Edinburgh Festival Fringe theatre review: Little Thing, Big Thing, reviewed by The Scotsman’s Susan Mansfield.

★★★★

Larry is a thief with one last job to do: filch a precious statue of the Virgin from a closed down convent in rural Ireland. Sister Martha is just back from Nigeria with a roll of film in her pocket, and a desire to right wrongs by exposing the misdeeds of western oil companies. When their paths collide, they end up on the run in Larry’s clapped-out van, with a mission to get to Dublin and a Nigerian warlord on their trail.

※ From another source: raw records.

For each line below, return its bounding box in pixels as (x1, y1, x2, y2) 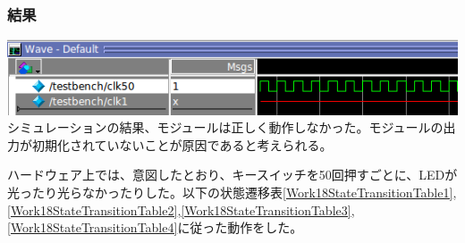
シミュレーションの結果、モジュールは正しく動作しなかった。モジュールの (7, 118, 444, 137)
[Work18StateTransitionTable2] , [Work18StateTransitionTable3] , (7, 200, 355, 219)
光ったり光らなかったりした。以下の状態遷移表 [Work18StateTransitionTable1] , (7, 183, 457, 202)
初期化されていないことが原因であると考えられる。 (31, 135, 333, 154)
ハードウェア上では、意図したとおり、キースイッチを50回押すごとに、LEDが (7, 165, 458, 184)
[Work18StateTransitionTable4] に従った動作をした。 (7, 218, 303, 237)
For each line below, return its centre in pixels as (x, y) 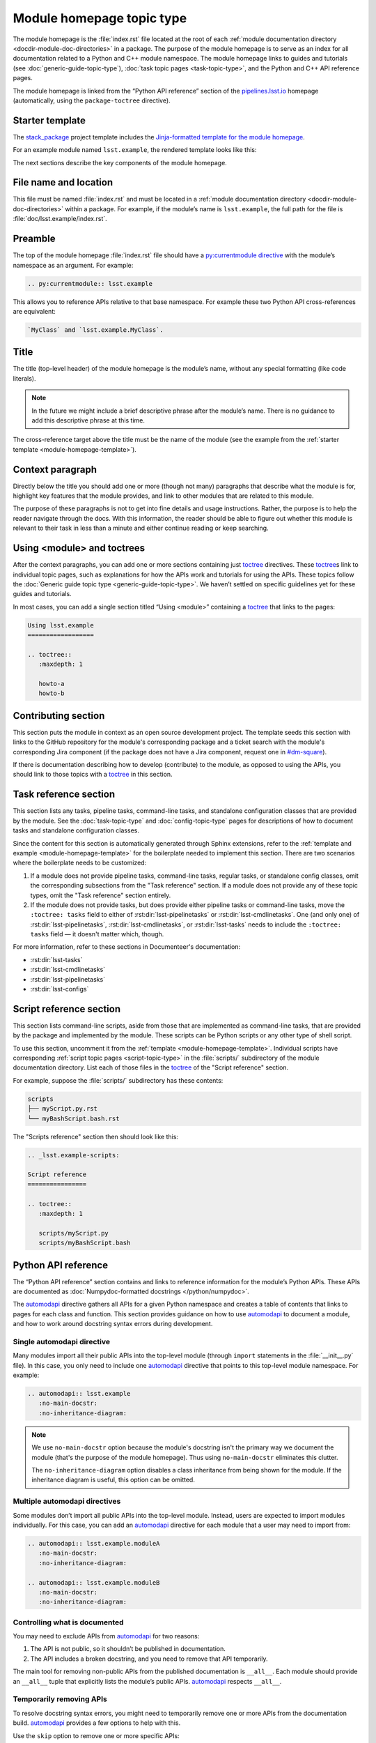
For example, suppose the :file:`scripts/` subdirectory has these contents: (118, 1080)
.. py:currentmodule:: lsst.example (90, 283)
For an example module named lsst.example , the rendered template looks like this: (135, 150)
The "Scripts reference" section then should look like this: (96, 1136)
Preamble (34, 239)
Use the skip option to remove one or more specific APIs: (96, 1735)
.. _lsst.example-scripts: (73, 1155)
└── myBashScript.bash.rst (73, 1118)

Donal O’Kelly’s play for Ireland’s new writing theatre company Fishamble, is funny, moving and profound by turns. Larry and Martha, beautifully played by O’Kelly himself and Sorcha Fox, are a middle-aged Bonnie and Clyde, finding increasingly madcap ways to wriggle out of progressively tricky fixes. As they tap petrol from a tractor, lie their way through police checkpoints and rob the offering box in a church, both find resources they didn’t know they had.

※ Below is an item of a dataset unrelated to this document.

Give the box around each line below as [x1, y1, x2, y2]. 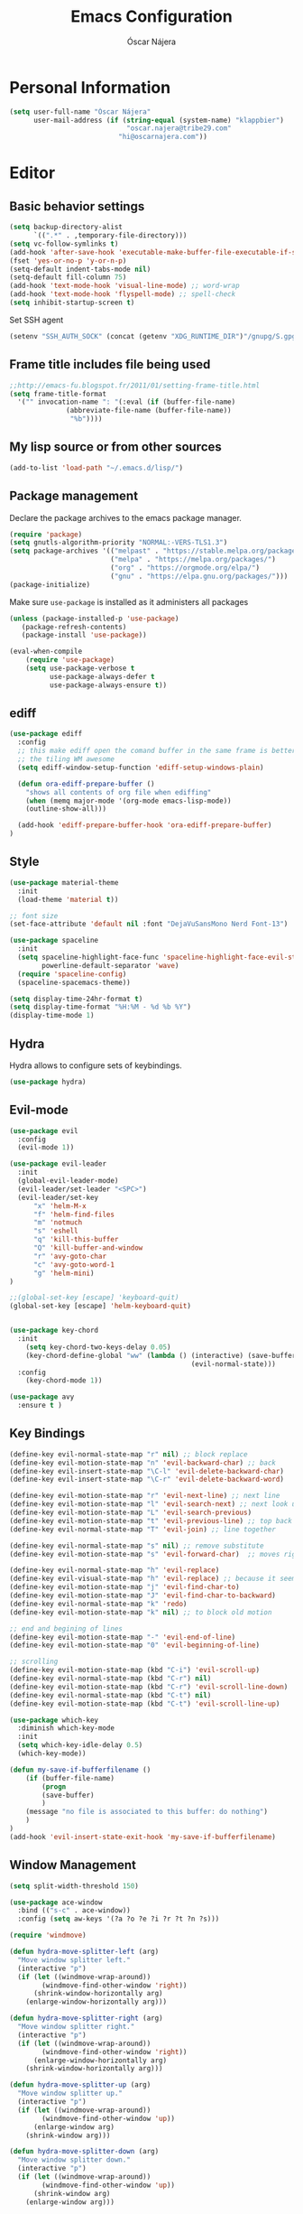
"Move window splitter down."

While the story never falters in pace, there is some beautiful writing here – Martha’s return to St Lazarus’, the convent she left 20 years before, now earmarked for sale, is particularly poignant. There are also profound moments of connection between two individuals who find unexpected sympathy for one another, discovering that they share a measure of unfulfilled dreams.

It’s a play about little things, and some big ones: environmental damage caused by western companies drilling for oil in the Niger Delta, and the complicity of the organisations that might have the power to resist them; the possibility of two lonely people making a connection during a madcap adventure. The combination of good writing, a tight plot and a genuine desire to entertain makes this one of the most enjoyable plays I’ve seen at the Fringe so far this year.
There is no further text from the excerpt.